DIRECTIONS FOR THIS TASK:
Copy every entry below, exactly and in full.

INFORMATION GIVEN:
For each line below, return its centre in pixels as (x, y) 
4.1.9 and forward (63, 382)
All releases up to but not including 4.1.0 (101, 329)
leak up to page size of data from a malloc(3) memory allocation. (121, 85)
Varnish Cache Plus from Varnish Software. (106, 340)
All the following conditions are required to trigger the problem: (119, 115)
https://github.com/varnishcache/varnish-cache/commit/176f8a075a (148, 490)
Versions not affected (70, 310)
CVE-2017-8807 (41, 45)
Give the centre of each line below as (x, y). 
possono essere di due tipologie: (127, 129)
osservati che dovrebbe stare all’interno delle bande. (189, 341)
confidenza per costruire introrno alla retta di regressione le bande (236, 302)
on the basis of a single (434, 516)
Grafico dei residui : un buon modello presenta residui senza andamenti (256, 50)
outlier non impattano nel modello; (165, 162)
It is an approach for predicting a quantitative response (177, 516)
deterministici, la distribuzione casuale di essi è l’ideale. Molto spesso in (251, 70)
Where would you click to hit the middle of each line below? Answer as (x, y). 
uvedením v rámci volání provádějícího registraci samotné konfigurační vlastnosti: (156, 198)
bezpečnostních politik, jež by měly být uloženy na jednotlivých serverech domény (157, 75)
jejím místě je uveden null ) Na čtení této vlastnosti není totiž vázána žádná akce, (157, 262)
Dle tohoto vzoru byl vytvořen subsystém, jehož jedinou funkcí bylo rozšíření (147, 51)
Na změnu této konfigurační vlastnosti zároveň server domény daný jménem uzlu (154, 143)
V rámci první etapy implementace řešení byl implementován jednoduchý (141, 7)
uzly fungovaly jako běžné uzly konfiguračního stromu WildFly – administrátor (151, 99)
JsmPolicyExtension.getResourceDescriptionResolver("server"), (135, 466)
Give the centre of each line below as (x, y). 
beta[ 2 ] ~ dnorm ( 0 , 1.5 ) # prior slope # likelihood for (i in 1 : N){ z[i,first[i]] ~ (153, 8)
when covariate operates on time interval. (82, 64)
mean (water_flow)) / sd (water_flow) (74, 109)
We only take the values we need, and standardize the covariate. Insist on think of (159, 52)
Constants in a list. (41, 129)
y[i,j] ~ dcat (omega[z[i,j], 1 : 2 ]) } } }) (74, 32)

ANSWER BOX:
For each line below, return its centre in pixels as (x, y) 
4.1.9 and forward (63, 382)
All releases up to but not including 4.1.0 (101, 329)
leak up to page size of data from a malloc(3) memory allocation. (121, 85)
Varnish Cache Plus from Varnish Software. (106, 340)
All the following conditions are required to trigger the problem: (119, 115)
https://github.com/varnishcache/varnish-cache/commit/176f8a075a (148, 490)
Versions not affected (70, 310)
CVE-2017-8807 (41, 45)
Give the centre of each line below as (x, y). 
possono essere di due tipologie: (127, 129)
osservati che dovrebbe stare all’interno delle bande. (189, 341)
confidenza per costruire introrno alla retta di regressione le bande (236, 302)
on the basis of a single (434, 516)
Grafico dei residui : un buon modello presenta residui senza andamenti (256, 50)
outlier non impattano nel modello; (165, 162)
It is an approach for predicting a quantitative response (177, 516)
deterministici, la distribuzione casuale di essi è l’ideale. Molto spesso in (251, 70)
Where would you click to hit the middle of each line below? Answer as (x, y). 
uvedením v rámci volání provádějícího registraci samotné konfigurační vlastnosti: (156, 198)
bezpečnostních politik, jež by měly být uloženy na jednotlivých serverech domény (157, 75)
jejím místě je uveden null ) Na čtení této vlastnosti není totiž vázána žádná akce, (157, 262)
Dle tohoto vzoru byl vytvořen subsystém, jehož jedinou funkcí bylo rozšíření (147, 51)
Na změnu této konfigurační vlastnosti zároveň server domény daný jménem uzlu (154, 143)
V rámci první etapy implementace řešení byl implementován jednoduchý (141, 7)
uzly fungovaly jako běžné uzly konfiguračního stromu WildFly – administrátor (151, 99)
JsmPolicyExtension.getResourceDescriptionResolver("server"), (135, 466)
Give the centre of each line below as (x, y). 
beta[ 2 ] ~ dnorm ( 0 , 1.5 ) # prior slope # likelihood for (i in 1 : N){ z[i,first[i]] ~ (153, 8)
when covariate operates on time interval. (82, 64)
mean (water_flow)) / sd (water_flow) (74, 109)
We only take the values we need, and standardize the covariate. Insist on think of (159, 52)
Constants in a list. (41, 129)
y[i,j] ~ dcat (omega[z[i,j], 1 : 2 ]) } } }) (74, 32)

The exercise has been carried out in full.